[Opening LISTED RECORDS section]

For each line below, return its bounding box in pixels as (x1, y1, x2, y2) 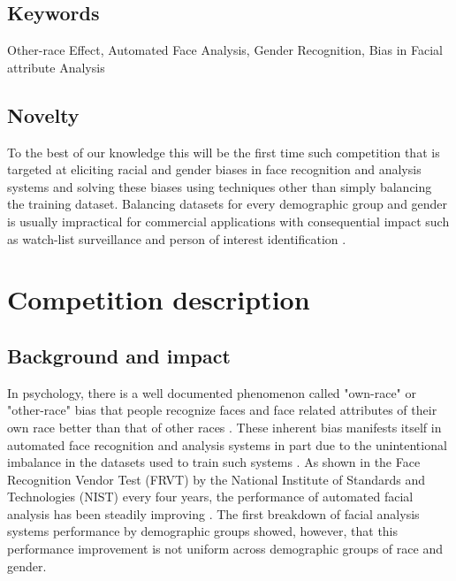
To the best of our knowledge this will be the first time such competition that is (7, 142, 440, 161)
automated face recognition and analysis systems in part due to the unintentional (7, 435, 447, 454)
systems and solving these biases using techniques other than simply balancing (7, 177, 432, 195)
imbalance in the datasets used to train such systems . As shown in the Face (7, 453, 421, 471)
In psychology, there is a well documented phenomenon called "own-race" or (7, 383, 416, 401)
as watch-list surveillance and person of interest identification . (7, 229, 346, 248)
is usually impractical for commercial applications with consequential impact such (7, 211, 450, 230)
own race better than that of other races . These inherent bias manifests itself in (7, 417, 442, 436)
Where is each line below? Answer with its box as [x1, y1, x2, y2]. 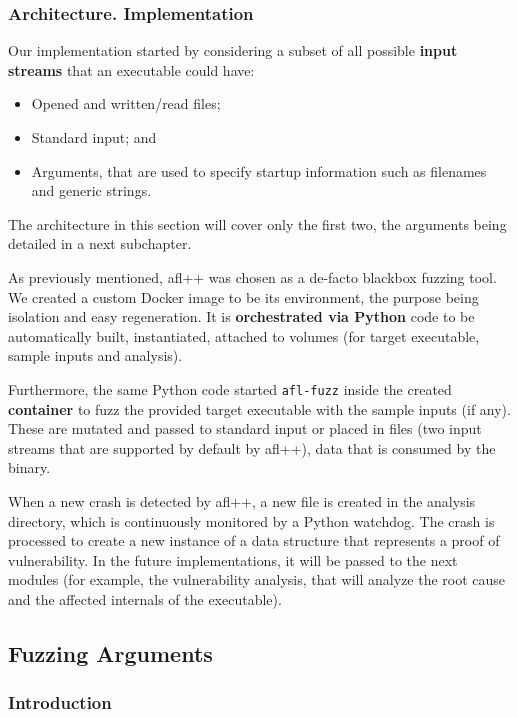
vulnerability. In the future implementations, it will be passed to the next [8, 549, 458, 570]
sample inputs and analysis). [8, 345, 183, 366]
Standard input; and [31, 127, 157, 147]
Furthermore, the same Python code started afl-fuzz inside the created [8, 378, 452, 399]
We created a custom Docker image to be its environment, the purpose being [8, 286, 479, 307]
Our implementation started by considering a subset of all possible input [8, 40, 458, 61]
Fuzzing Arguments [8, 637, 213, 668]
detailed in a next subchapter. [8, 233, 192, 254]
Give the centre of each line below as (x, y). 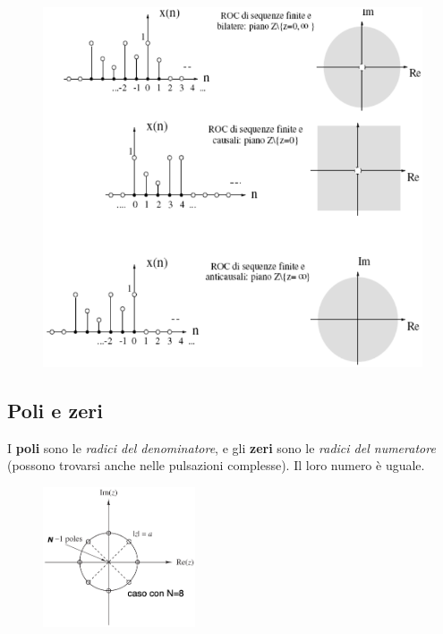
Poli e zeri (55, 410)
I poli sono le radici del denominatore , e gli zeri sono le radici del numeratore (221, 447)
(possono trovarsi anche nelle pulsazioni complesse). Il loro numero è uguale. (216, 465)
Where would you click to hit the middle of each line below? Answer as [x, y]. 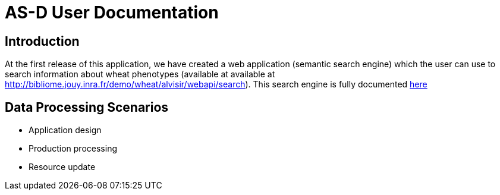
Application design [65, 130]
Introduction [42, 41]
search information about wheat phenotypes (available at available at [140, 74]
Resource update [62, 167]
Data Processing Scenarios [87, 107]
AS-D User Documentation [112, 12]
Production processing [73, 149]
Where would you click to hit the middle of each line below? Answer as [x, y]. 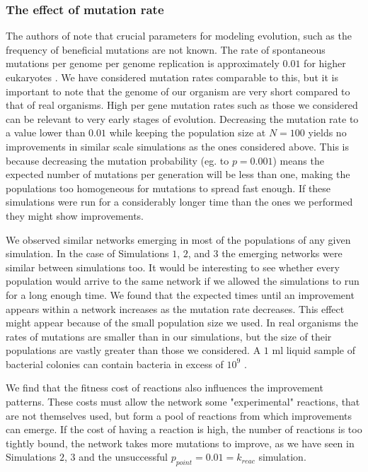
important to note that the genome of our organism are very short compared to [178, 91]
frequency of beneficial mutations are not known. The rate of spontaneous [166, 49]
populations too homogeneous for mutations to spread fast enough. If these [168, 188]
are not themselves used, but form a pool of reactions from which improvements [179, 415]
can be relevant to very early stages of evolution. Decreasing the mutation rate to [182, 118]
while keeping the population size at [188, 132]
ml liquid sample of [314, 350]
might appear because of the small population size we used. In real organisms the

[Closing LISTED RECORDS section]

Starting at the line above with "Resource update [62, 167]", output every line exactly up to and including the line with "populations too homogeneous", but none of the pictures.

» TASK ANSWER:
Resource update [62, 167]
Data Processing Scenarios [87, 107]
AS-D User Documentation [112, 12]
Production processing [73, 149]
Where would you click to hit the middle of each line below? Answer as [x, y]. 
important to note that the genome of our organism are very short compared to [178, 91]
frequency of beneficial mutations are not known. The rate of spontaneous [166, 49]
populations too homogeneous for mutations to spread fast enough. If these [168, 188]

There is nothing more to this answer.